DR. STOTO: I think there's a very different issue than that.

DR. HARRISON: This is my issue, it's not your issue.

DR. STOTO: I don't think anybody really knows what this threshold is, but there is a statistical issue; that is if you take people who have a level of 9 ppt, some of those people will have had 9 ppt every year in the past, and that's just their level because of where they live and stuff like that, what they eat.

Some of these people will have had 18 ten years ago and 36 ten years before that. When we only measure them, at the time, you know, after    we can't distinguish those two groups.
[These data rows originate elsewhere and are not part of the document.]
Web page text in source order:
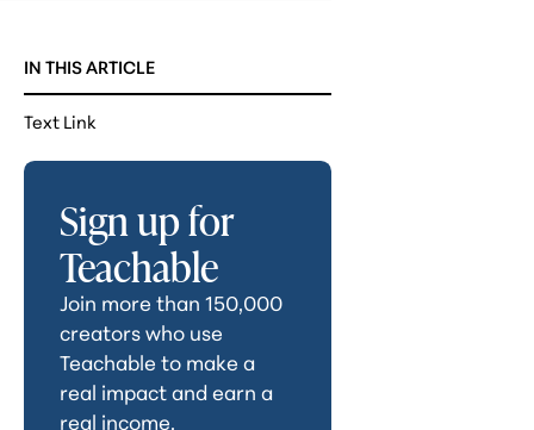
IN THIS ARTICLE
Text Link
Sign up for
Teachable
Join more than 150,000
creators who use
Teachable to make a
real impact and earn a
real income.
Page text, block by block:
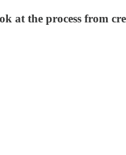
at the process from
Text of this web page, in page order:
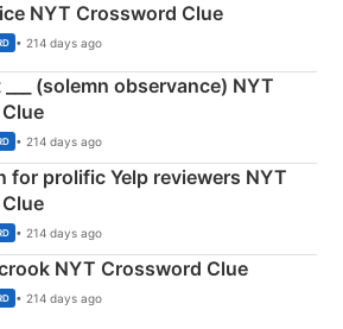
NYT Crossword Clue
• 214 days ago
(solemn observance) NYT
• 214 days ago
for prolific Yelp reviewers NYT
• 214 days ago
NYT Crossword Clue
• 214 days ago
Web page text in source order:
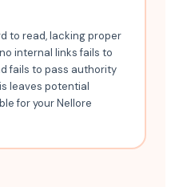
to read, lacking proper
internal links fails to
fails to pass authority
leaves potential
for your Nellore
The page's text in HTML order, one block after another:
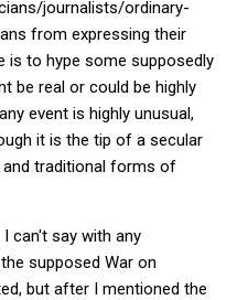
journalists/ordinary-
from expressing their
is to hype some supposedly
be real or could be highly
event is highly unusual,
it is the tip of a secular
and traditional forms of
can't say with any
supposed War on
but after I mentioned the
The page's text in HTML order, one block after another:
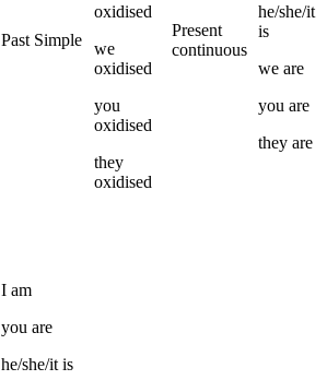
Past Simple
oxidised
we
oxidised
you
oxidised
they
oxidised
Present
continuous
he/she/it
is
we are
you are
they are
I am
you are
he/she/it is
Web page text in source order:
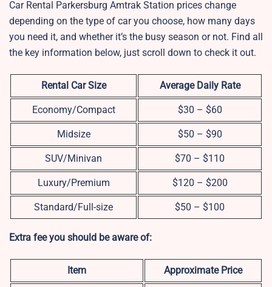
Car Rental Parkersburg Amtrak Station prices change
depending on the type of car you choose, how many days
you need it, and whether it’s the busy season or not. Find all
the key information below, just scroll down to check it out.
Rental Car Size Average Daily Rate
Economy/Compact $30 – $60
Midsize $50 – $90
SUV/Minivan $70 – $110
Luxury/Premium $120 – $200
Standard/Full-size $50 – $100
Extra fee you should be aware of:
Item Approximate Price
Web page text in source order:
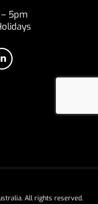
5pm
All rights reserved.
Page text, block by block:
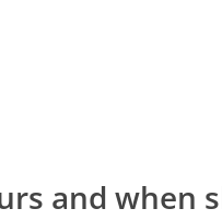
and when
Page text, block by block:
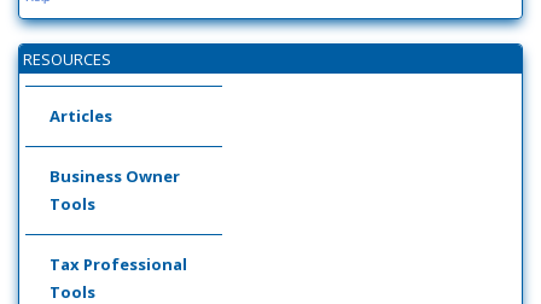
RESOURCES
Articles
Business Owner
Tools
Tax Professional
Tools
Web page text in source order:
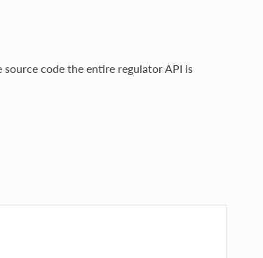
code the entire regulator API is
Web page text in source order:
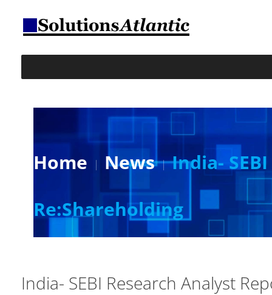
Home News
India-
Re:Shareholding
India- SEBI Research Analyst
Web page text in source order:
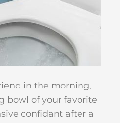
in the morning,
bowl of your favorite
confidant after a
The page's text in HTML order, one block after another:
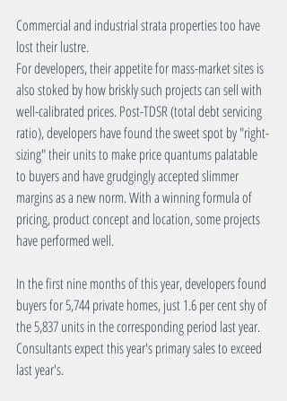
Commercial and industrial strata properties too have
lost their lustre.
For developers, their appetite for mass-market sites is
also stoked by how briskly such projects can sell with
well-calibrated prices. Post-TDSR (total debt servicing
ratio), developers have found the sweet spot by "right-
sizing" their units to make price quantums palatable
to buyers and have grudgingly accepted slimmer
margins as a new norm. With a winning formula of
pricing, product concept and location, some projects
have performed well.
In the first nine months of this year, developers found
buyers for 5,744 private homes, just 1.6 per cent shy of
the 5,837 units in the corresponding period last year.
Consultants expect this year's primary sales to exceed
last year's.
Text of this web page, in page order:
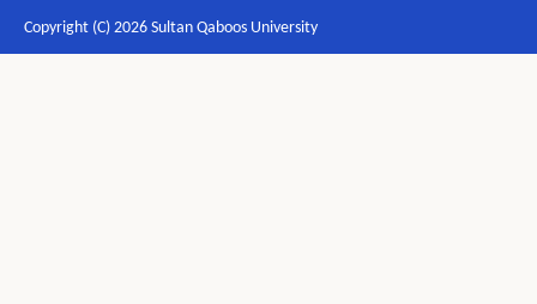
Copyright (C) 2026 Sultan Qaboos University

So we're basically saying that some of these people had a level of 36 at the time they were in Vietnam, and we're lumping them in the analysis with people who had 9, at the time they were in Vietnam.

[Simultaneous discussion]

DR. HARRISON: I want to make this something that even a statistician can relate to.

Let's imagine that we have a doorbell. let's imagine that that button requires a certain amount of pressure in order to push it in so the damn bell will ring. Okay? It doesn't matter how many fingers are on how many doorbells; if none of them are exerting sufficient pressure, then there's no bells ringing.

DR. STOTO: You're saying if dioxin doesn't have any health effects.

DR. HARRISON: What I'm saying is, we have a very good idea of how dioxin works; we have a very good idea of the molecular mechanisms of dioxin action. And so there has to be some rational    some rational level of dioxin that you can reasonably expect to see an effect, and that's the only question that I was asking.

DR. STOTO: But even if God came down and told us that 10 was the cutoff for having an effect, it doesn't mean the person didn't have 12 two years ago and 36 twenty years ago.

DR. HARRISON: I don't disagree with that at all. But if 10 is already two orders of magnitude below say the dissociation rate constant for the AH receptor, then I, for one, find this to be a trivial exercise.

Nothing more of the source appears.